Feb'23: in my first paper at bioRxiv,
we develop a new framework for representing k-mer sets based on the shortest superstring problem
(another "theory meets practice" paper). UPDATE: accepted to RECOMB-seq, to appear in iScience.
Feb'23: update of the paper on streaming facility location (FOCS'22):
thanks to Arnold Filtser, our algorithmic framework gives a constant, that is O(1/ε), approximation in one pass,
albeit with space increased to nε.
We prove a tight lower bound for the space used by a deterministic comparison-based quantile summary,
which keeps track of all quantiles in a data stream (where items are linearly ordered), up to a small error.
The lower bound matches the worst-case performance of the Greenwald-Khanna algorithm, up to a constant factor,
and holds even for finding an approximate median in a data stream in the comparison-based model,
where an algorithm only compares items and is otherwise completely oblivious of the universe of items.

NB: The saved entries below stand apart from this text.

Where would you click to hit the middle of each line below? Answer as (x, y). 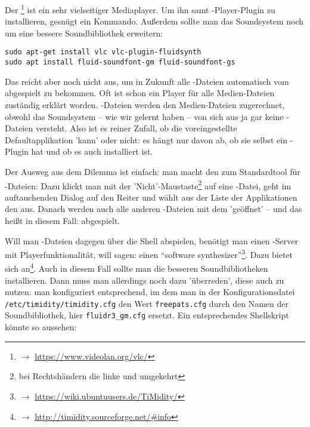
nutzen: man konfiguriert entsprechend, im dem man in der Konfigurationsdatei (150, 292)
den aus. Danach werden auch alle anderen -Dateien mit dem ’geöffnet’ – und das (154, 209)
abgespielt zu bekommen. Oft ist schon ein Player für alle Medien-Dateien (140, 93)
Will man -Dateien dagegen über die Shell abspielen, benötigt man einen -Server (151, 240)
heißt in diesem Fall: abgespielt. (63, 220)
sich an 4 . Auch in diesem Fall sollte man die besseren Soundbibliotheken (137, 268)
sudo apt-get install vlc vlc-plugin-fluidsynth (103, 52)
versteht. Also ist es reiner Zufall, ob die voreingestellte (136, 128)

We designed a φ-competitive deterministic algorithm for bounded-delay packet scheduling.
In this problem, packets arrive online into a buffer, each with a deadline, a weight, and of length 1.
The goal is to schedule a packet in each time slot to maximize the total weight of scheduled packets.
Our algorithm is based on the plan which is the maximum-weight subset of pending packets that can be
scheduled starting from the current slot.
We proved PSPACE-hardness of online coloring in which vertices of a known
graph G arrives online and Painter colors them immediately without knowing to which
induced subgraph of G the colored vertices correspond.
Previously, PSPACE-hardness was known only in the variant in which some part of the graph is precolored
(which makes the hardness proof substantially easier).